---
language:
- en
- de
tags:
- sparse
- quantization
- nvfp4
- 2:4-sparsity
- vllm
- qwen
license: apache-2.0
base_model: Qwen/Qwen3-8B
---

# Sparse FP4 Collection

This model is part of Cortecs' experimental model collection based on Qwen3.  
This collection features **2:4 structured sparsity** and **NVFP4 / NVFP4-A16 quantization**, optionally followed by light fine-tuning. The goal is to explore the trade-offs between compression, accuracy and throughput on Blackwell-class GPUs.

## Model Description

The models are derived from the Qwen3 family and compressed using:
- 2:4 sparsity (50 percent structured sparsity)
- NVFP4 or NVFP4-A16 quantization
- Optional short fine-tuning to recover accuracy

These models target extremely high throughput on modern hardware while retaining useful accuracy for English and multilingual tasks.

## Evaluation

All results were produced with a unified evaluation pipeline using standard academic benchmarks.

### Benchmark Results

| Model                            | ARC  | Hellaswag | MMLU  | ARC_de | Hellaswag_de | MMLU_de | TruthfulQA | CrowS | English Avg | German Avg | Safety Avg |
|----------------------------------|------|-----------|-------|--------|--------------|---------|------------|-------|-------------|------------|------------|
| Qwen3 8B                         | 66.7 | 67.2      | 78.22 | 54.8   | 54.9         | 67.8    | 54.42      | 37.69 | 70.71       | 59.17      | 46.06      |
| Qwen3 4B                         | 63.3 | 62.5      | 73.07 | 47.5   | 49.9         | 65.1    | 54.76      | 41.03 | 66.29       | 54.17      | 47.90      |
| Qwen3 8B NVFP4A16                | 66.4 | 66.5      | 75.54 | 54.2   | 54.4         | 67.7    | 53.72      | 38.04 | 69.48       | 58.77      | 45.88      |
| Qwen3 8B NVFP4                   | 66.3 | 66.6      | 75.54 | 54.4   | 54.3         | 68.1    | 53.76      | 37.92 | 69.48       | 58.93      | 45.84      |
| Qwen3 8B Sparse NVFP4A16         | 50.5 | 57.4      | 53.35 | 30.7   | 36.0         | 34.4    | 46.95      | 39.89 | 53.75       | 33.70      | 43.42      |
| Qwen3 8B Sparse Finetune 0.01    | 53.8 | 62.8      | 60.17 | 35.8   | 46.6         | 46.4    | 50.66      | 39.18 | 58.92       | 42.93      | 44.92      |
| Qwen3 8B Sparse Finetune 0.1     | 56.4 | 62.2      | 60.89 | 38.9   | 46.2         | 44.0    | 52.13      | 38.04 | 59.83       | 43.03      | 45.09      |

## Performance

Throughput measurements were conducted on a single B200 GPU.
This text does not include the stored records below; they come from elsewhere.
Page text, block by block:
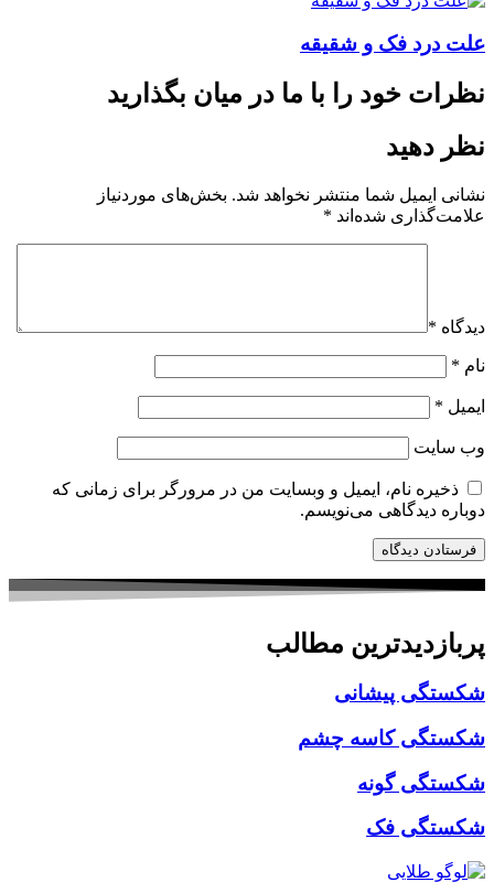
علت درد فک و شقیقه
نظرات خود را با ما در میان بگذارید
نظر دهید
نشانی ایمیل شما منتشر نخواهد شد. بخش‌های موردنیاز
علامت‌گذاری شده‌اند *
دیدگاه *
نام *
ایمیل *
وب‌ سایت
ذخیره نام، ایمیل و وبسایت من در مرورگر برای زمانی که
دوباره دیدگاهی می‌نویسم.
پربازدیدترین مطالب
شکستگی پیشانی
شکستگی کاسه چشم
شکستگی گونه
شکستگی فک

| Model                                 | Total tokens/s |
|---------------------------------------|----------------|
| Qwen3 8B                              | 30379         |
| Qwen3 4B                              | 34483         |
| Qwen3 8B NVFP4A16                     | 15978         |
| Qwen3 8B Sparse NVFP4A16              | 15860         |
| Qwen3 8B NVFP4                        | 35296         |

## Notes

- 2:4 structured sparsity always results in 50 percent zeroed weights.
- FP4 execution on Blackwell requires specialized kernels; throughput varies depending on backend support.
- Sparse FP4 models show reduced accuracy but improved efficiency. Light fine-tuning is essential to recover performance.

## Intended Use

These models are **experimental**, designed only to evaluate sparsity and quantization strategies. They should **not** be used for production systems, safety-critical applications, or deployment scenarios involving real user data.

## Limitations

Sparse FP4 models may exhibit reduced robustness and generalization.